“这京城老宅咱们不待了。既然苏建国在西北一厂留了灶火台,在西城留了引信,那老娘今晚就带你去砸了他在京城总医院的第三只手!”
大老粗用牙帮子咬破了下嘴唇,额头上的青筋暴起老高,右手死死攥着那柄长柄生铁开山铲。他那条废了的残腿在地上拖出了一道长长的暗紫色血沟,可听见苏婉婉叫他,这汉子喉咙里发出一声老山前线带下来的疯狗狠劲,愣是用右肩膀扛着生铁铲,一步一步朝胡同口挪过去。
“媳妇……我……我当清道夫……陆家欠你的……老子今晚……一定给你清干净……”
“少在这儿拽苦肉计,留着你的骨头等到了医院再烧!”
苏婉婉大步流星地停在吉普车旁边。
大门口,212吉普车“轰”的一声把两层楼高的铁栅栏撞得外翻了出去,钢筋摩擦在水泥墙上火星四溅。沈淮一边抹着满脸的黑灰和毛汗,一边拉开车门,带着哭腔吼:“苏老师!安安在后面快被烟熏晕了!咱们特支办的卡车被内务府的黑制服给扣在西城桥头了!”
苏婉婉一屁股扎进副驾驶。
她反手捏着包里那两张用红红戳子印着的清查办特批红头文件,长指甲直接把纸边掐成了一团碎渣。

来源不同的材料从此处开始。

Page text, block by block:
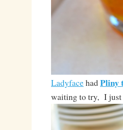
LadyfacehadPliny
waiting to try, I just
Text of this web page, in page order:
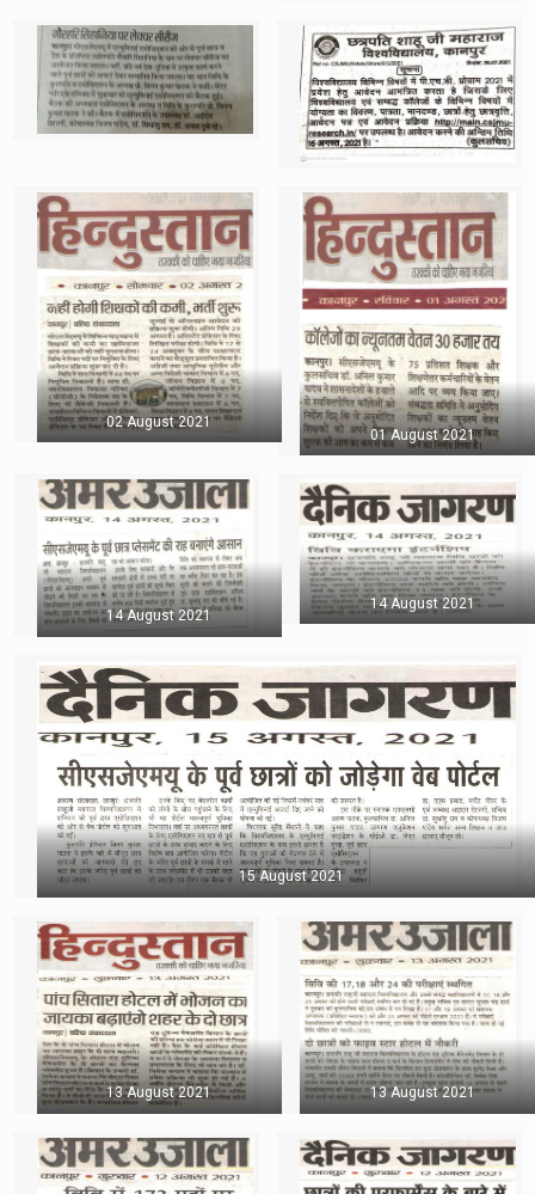
02 August 2021
01 August 2021
14 August 2021
14 August 2021
15 August 2021
13 August 2021 13 August 2021
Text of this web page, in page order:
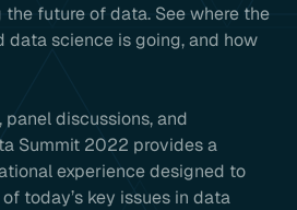
future of data. See where the
data science is going, and how
discussions, and
Summit 2022 provides a
experience designed to
today’s key issues in data
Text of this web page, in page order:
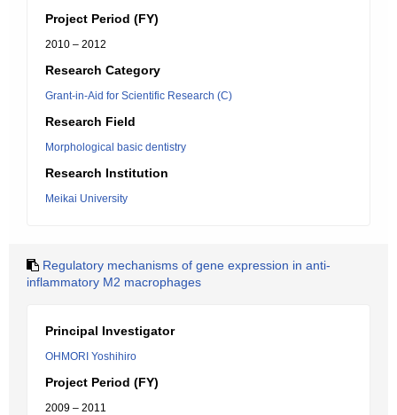
Project Period (FY)
2010 – 2012
Research Category
Grant-in-Aid for Scientific Research (C)
Research Field
Morphological basic dentistry
Research Institution
Meikai University
Regulatory mechanisms of gene expression in anti-
inflammatory M2 macrophages
Principal Investigator
OHMORI Yoshihiro
Project Period (FY)
2009 – 2011
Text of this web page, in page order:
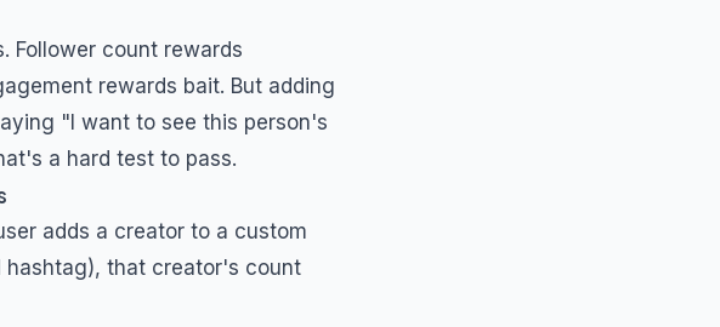
Follower count rewards
rewards bait. But adding
"I want to see this person's
a hard test to pass.
adds a creator to a custom
hashtag), that creator's count
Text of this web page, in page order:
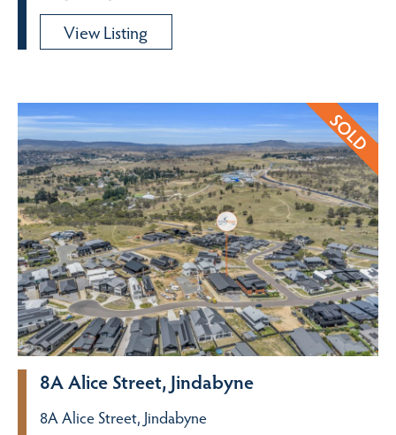
View Listing
8A Alice Street, Jindabyne
8A Alice Street, Jindabyne
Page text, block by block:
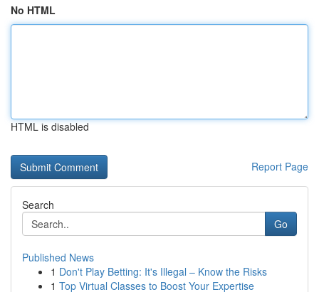
No HTML
HTML is disabled
Report Page
Search
Go
Published News
1 Don't Play Betting: It's Illegal – Know the Risks
1 Top Virtual Classes to Boost Your Expertise
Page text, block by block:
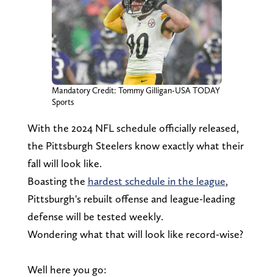
Mandatory Credit: Tommy Gilligan-USA TODAY
Sports
With the 2024 NFL schedule officially released,
the Pittsburgh Steelers know exactly what their
fall will look like.
Boasting the hardest schedule in the league,
Pittsburgh's rebuilt offense and league-leading
defense will be tested weekly.
Wondering what that will look like record-wise?
Well here you go:
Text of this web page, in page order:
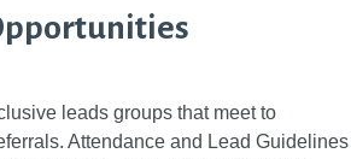
leads groups that meet to
Attendance and Lead Guidelines
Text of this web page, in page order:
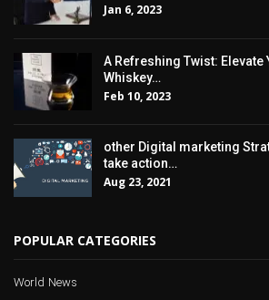
Jan 6, 2023
A Refreshing Twist: Elevate
Whiskey…
Feb 10, 2023
other Digital marketing
take action…
Aug 23, 2021
POPULAR CATEGORIES
World News

“不用管桥头。沈淮,去总医院特护病房。叶明华的尸体这会儿估计还没凉透,内务府西路要清盘顾氏,那叶老头留下的最后一间地底暗室,里面藏着的‘第二重暗格’密码,绝对还在总医院的登记底档里。”
吉普车喷出一股子浓烈的劣质汽油味,一个猛子扎进了去往西城的漫天绿色浓烟里。
窗外,京城的夜空已经彻底被研究所暴走后的亮银色流光扯成了碎片。泥土和陈年红砖的硝烟味一把一把地往人嘴里揉。苏婉婉低头摸着大衣兜里那枚碎了表盘的铜壳怀表,指尖在上面一下又一下地摸着。

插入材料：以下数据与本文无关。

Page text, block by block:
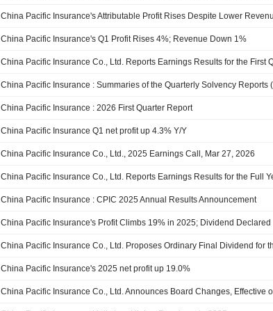
China Pacific Insurance's Q1 Profit Rises 4%; Revenue Down 1%
China Pacific Insurance : 2026 First Quarter Report
China Pacific Insurance Q1 net profit up 4.3% Y/Y
China Pacific Insurance Co., Ltd., 2025 Earnings Call, Mar 27, 2026
China Pacific Insurance : CPIC 2025 Annual Results Announcement
China Pacific Insurance's Profit Climbs 19% in 2025; Dividend Declared
China Pacific Insurance's 2025 net profit up 19.0%
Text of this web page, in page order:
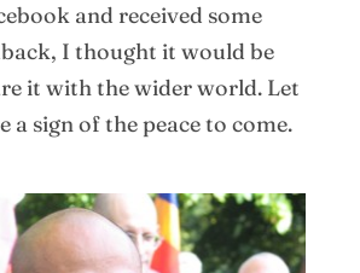
and received some
I thought it would be
it with the wider world. Let
a sign of the peace to come.
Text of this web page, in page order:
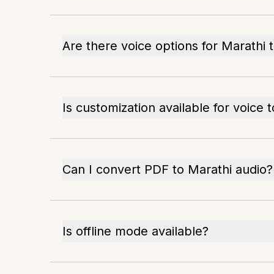
Are there voice options for Marathi
Is customization available for voice
Can I convert PDF to Marathi audio?
Is offline mode available?

没人瞧见,她那双漂亮的杏眼里,头一次闪过了一抹前所未有的惊悚感。
叶明华留下的那行字变了,苏建国的局布了十六年。
可最让她后背冒白毛汗的是,就在刚才吉普车撞开铁栅栏的一瞬间,她帆布包里那半张一直没当回事、只用来逻辑对位的【顾老残页】。
上面的简体简体字编码,在没有任何光源照射的情况下,竟然……“啪嗒”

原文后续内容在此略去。